The 988 line went live nationally in July 2022, as pandemic-era depression and anxiety climbed. It connects callers to mental health counselors available 24/7 for emotional distress or suicidal crisis. The main concern raised has been whether the line will involve police, sometimes called nonconsensual active rescue. Many see it as a better option than 911 for a mental health crisis, though the system still needs work.

Dr. Lorna Breen Health Care Provider Protection Act

Signed into law in March 2022, the act followed data showing nurses and physicians face a higher suicide risk than the general population. Dr. Lorna Breen was an emergency room physician who died by suicide in April 2020. The law works to normalize and prioritize mental health care for healthcare workers, including training on managing risk, improving mental health, and building resilience.

Full-Practice Authority Expands

In April 2022, New York and Kansas granted nurse practitioners full-practice authority, joining more than 20 other states. NPs in 27 states could now practice without physician supervision. An NP's scope is similar, often identical, to a primary care provider's, and the data show the care delivered is at least equal in quality. Full-practice authority widens access to care and helps reduce disparities.

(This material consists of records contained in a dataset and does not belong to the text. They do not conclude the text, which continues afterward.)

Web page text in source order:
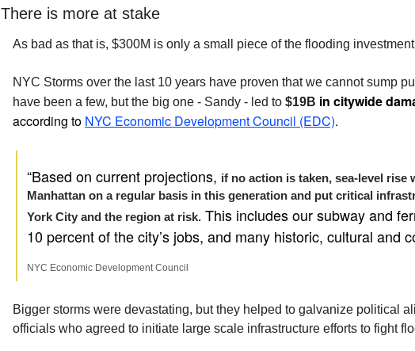
There is more at stake
As bad as that is, $300M is only a small piece of the flooding
NYC Storms over the last 10 years have proven that we cannot sump
have been a few, but the big one - Sandy - led to $19B in citywide
according to NYC Economic Development Council (EDC).
“Based on current projections, if no action is taken, sea-level
Manhattan on a regular basis in this generation and put critical
York City and the region at risk. This includes our subway and
10 percent of the city’s jobs, and many historic, cultural and
NYC Economic Development Council
Bigger storms were devastating, but they helped to galvanize political
officials who agreed to initiate large scale infrastructure efforts to fight
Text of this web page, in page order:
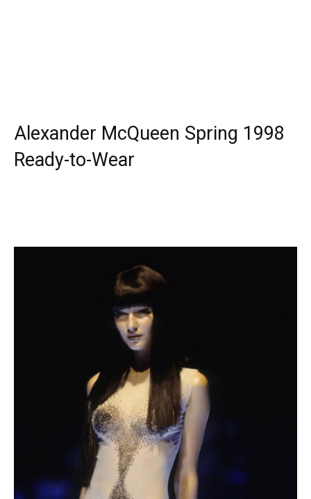
Alexander McQueen Spring 1998
Ready-to-Wear
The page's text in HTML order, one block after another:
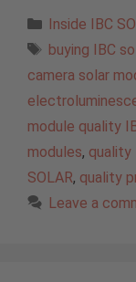
Categories
Inside IBC
Tags
buying IBC
camera solar
module quality
modules, quality
SOLAR, quality
Leave a
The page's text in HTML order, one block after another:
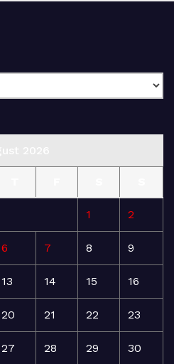
1 2
6 7 8 9
13 14 15 16
20 21 22 23
27 28 29 30
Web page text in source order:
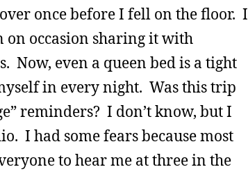
once before I fell on the floor. I
on occasion sharing it with
Now, even a queen bed is a tight
in every night. Was this trip
reminders? I don’t know, but I
I had some fears because most
to hear me at three in the
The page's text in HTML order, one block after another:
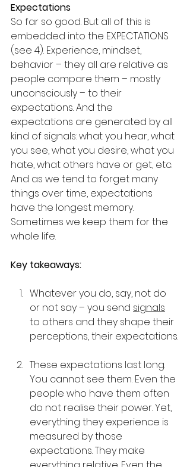
Expectations
So far so good. But all of this is
embedded into the EXPECTATIONS
(see 4). Experience, mindset,
behavior – they all are relative as
people compare them – mostly
unconsciously – to their
expectations. And the
expectations are generated by all
kind of signals: what you hear, what
you see, what you desire, what you
hate, what others have or get, etc.
And as we tend to forget many
things over time, expectations
have the longest memory.
Sometimes we keep them for the
whole life.
Key takeaways:
Whatever you do, say, not do
or not say – you send signals
to others and they shape their
perceptions, their expectations.
These expectations last long.
You cannot see them. Even the
people who have them often
do not realise their power. Yet,
everything they experience is
measured by those
expectations. They make
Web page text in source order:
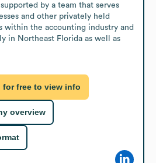
by a team that serves
and other privately held
within the accounting industry and
in Northeast Florida as well as
for free to view info
overview
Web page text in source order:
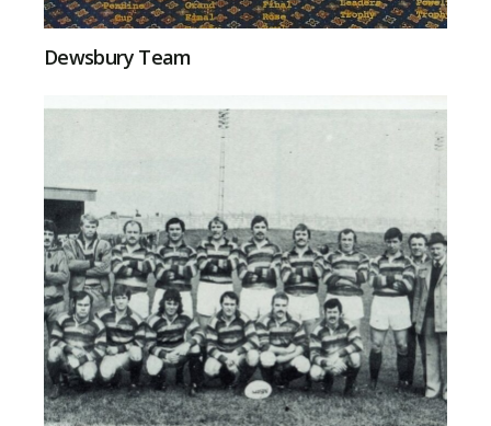
Dewsbury Team
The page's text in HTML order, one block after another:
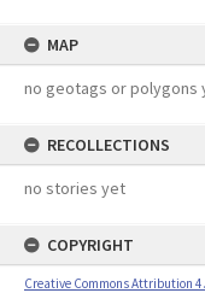
MAP
no geotags or polygons
RECOLLECTIONS
no stories yet
COPYRIGHT
Creative Commons Attribution
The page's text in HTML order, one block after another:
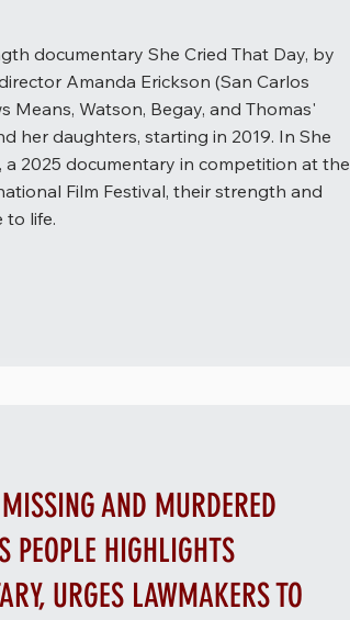
documentary She Cried That Day, by
Amanda Erickson (San Carlos
Means, Watson, Begay, and Thomas'
her daughters, starting in 2019. In She
a 2025 documentary in competition at the
Film Festival, their strength and
to life.
AND MURDERED
PEOPLE HIGHLIGHTS
URGES LAWMAKERS TO
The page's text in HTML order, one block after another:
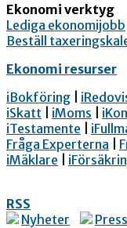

NPs Become the Fastest-Growing Occupation

The U.S. Bureau of Labor Statistics projected nurse practitioner to be the single fastest-growing occupation in the country, with employment for NPs growing about 46% from 2021 to 2031 as the baby boomer generation ages and chronic disease becomes more common. The physician shortage and the shift to team-based care add to the demand.

Professional Associations Under Fire

Nurses accused several professional organizations of abandoning them before and during the pandemic. Short staffing and unsafe nurse-to-patient ratios were problems well before 2020, and many nurses entered the pandemic already exhausted. To many bedside nurses, the ANA seemed to add barriers rather than remove them. As with most things that year, the criticism was not universal.

Short Staffing and the Christann Gainey Verdict

On March 28, 2022, Christann Gainey pleaded guilty in the death of 84-year-old Herbert R. McMaster Sr., who died from a subdural hematoma after an unwitnessed fall at a care facility. Gainey had falsely documented eight neurological checks. At the time, she was caring for 37 patients at once. The facility's unsafe ratios and failure to provide adequate supervision set the stage for the tragedy.

RaDonda Vaught Found Guilty of Criminally Negligent Homicide

On May 13, 2022, RaDonda Vaught was sentenced to three years of supervised probation after injecting the wrong medication, bypassing several safeguards and system warnings. The case was unusual because most medical errors are handled through professional discipline and civil courts, not criminal ones. The ANA called criminalizing medical errors "unnerving" and warned it sets a "dangerous precedent." The defense argued the safeguards were so faulty that nurses routinely used a manual override to reach the correct drugs. It is one more reason to actively protect your license.

Student Debt Forgiveness

Federal student loan payments were paused in March 2020. In mid-2022, the administration announced a debt forgiveness plan affecting many nurses and healthcare workers, along with a proposal to cap income-driven repayment at no more than 5% of monthly income toward undergraduate loans. The intent was to let borrowers keep more of their salary, though much of the plan later faced legal challenges.